Château Corton Grancey Grand Cru 1995
This has an attractive spicy berry nose. It is quite full, with soft raspberry fruit, and a deep, creamy background of sweet oak. There are fine earthy nuances, and sophisticated gamy qualities, but mostly just elegant fruit. On the palate it has a lovely texture and floods the palate with lightly chewy fruit and fine tannins. Elegant and ripe, this is a light but very attractive wine that is palate-filling and drinks really well with food. Very good indeed.
All in all, a really impressive tasting of quality, balanced and sophisticated wines; the whites in particular offering superb drinking. The £12 Montagny 1er Cru is streets ahead of that similarly priced Auxey-Durreses 1999 tasted last summer. The two vintages of Puligny-Montrachet 1er Cru, though another négociant wine, were each utterly convincing. The mature Corton-Charlemagne was simply sublime.
So was I wrong about those two wines in the Majestic tasting? Did the five minutes I could devote to them in a tasting of over 100 wines perhaps do them an injustice? Well, I recently got hold of the same two wines, though the St-Véran was the 2000 vintage, not the 1999. I had these at home, with suitable food. My verdict? The St-Véran 2000 (£7.99) has a pleasant nose of orchard fruits and a little hint of honeysuckle and oatmeal. Yet on the palate it again does not convince, being a little short, and a rather lacking flesh; a citric experience soon clamped down by acidity. My second tasting of the Auxey-Durreses 1999 (£11.99) did little to dispel my earlier findings. Whilst having the wine at the ideal temperature and with suitable food improved it, I still found that slightly dirty, musty, rather dull character.
So, a totally fascinating experience that suggests that at the upper reaches Latour are masters of their craft, and with the mid-priced Montagny and red Marsannay, proves they can cut it in this bracket too. I can only conclude that the Auxey-Duress is either a style I simply do not like, or the winemaking for this wine is not up to scratch.
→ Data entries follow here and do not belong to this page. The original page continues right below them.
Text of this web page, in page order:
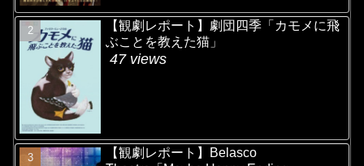
【観劇レポート】劇団四季「カモメに飛
ぶことを教えた猫」
47 views
【観劇レポート】Belasco
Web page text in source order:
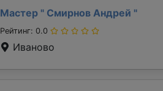
Мастер " Смирнов Андрей "
Рейтинг: 0.0
Иваново
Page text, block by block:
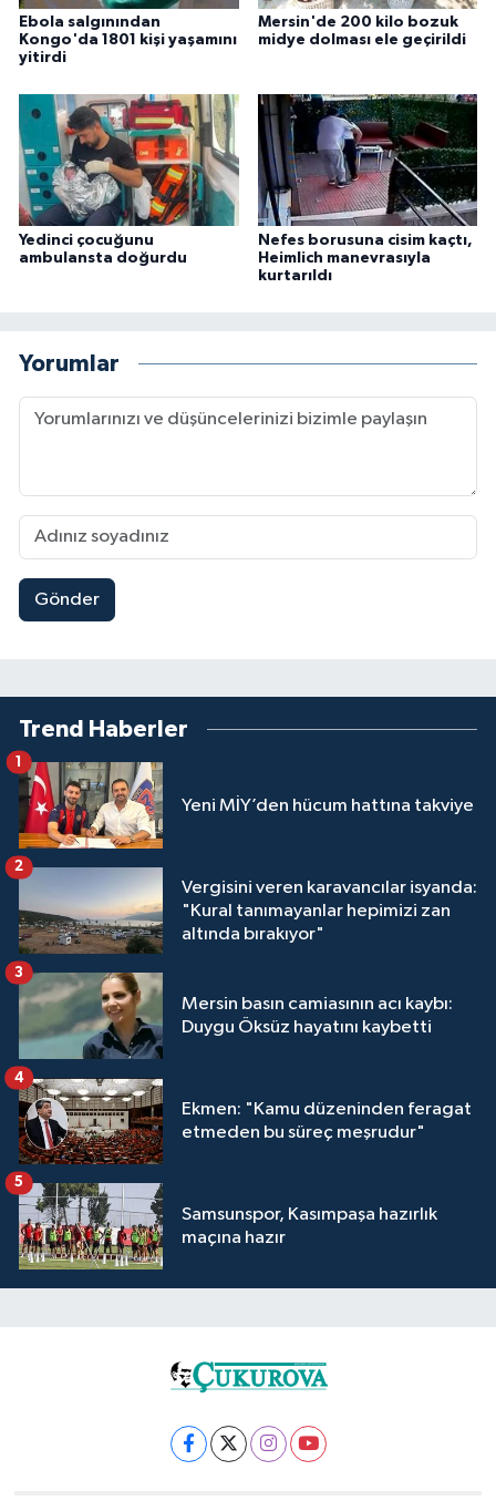
Ebola salgınından
Kongo'da 1801 kişi yaşamını
yitirdi
Mersin'de 200 kilo bozuk
midye dolması ele geçirildi
Yedinci çocuğunu
ambulansta doğurdu
Nefes borusuna cisim kaçtı,
Heimlich manevrasıyla
kurtarıldı
Yorumlar
Gönder
Trend Haberler
Yeni MİY’den hücum hattına takviye
1
Vergisini veren karavancılar isyanda:
"Kural tanımayanlar hepimizi zan
altında bırakıyor"
2
Mersin basın camiasının acı kaybı:
Duygu Öksüz hayatını kaybetti
3
Ekmen: "Kamu düzeninden feragat
etmeden bu süreç meşrudur"
4
Samsunspor, Kasımpaşa hazırlık
maçına hazır
5

I would like to thank Louis Latour and Alexander Nall for this opportunity which renewed my confidence in this historic house. There’s a wealth of information available on Latour’s website: www.louislatour.com. By sheer coincidence, a notice arrived in the post today from Majestic, announcing an exclusive offer on Louis Latour Burgundies from older vintages, matured in Latour’s cellars and just released to Majestic, with substantial price reductions. A chance to try them for yourself?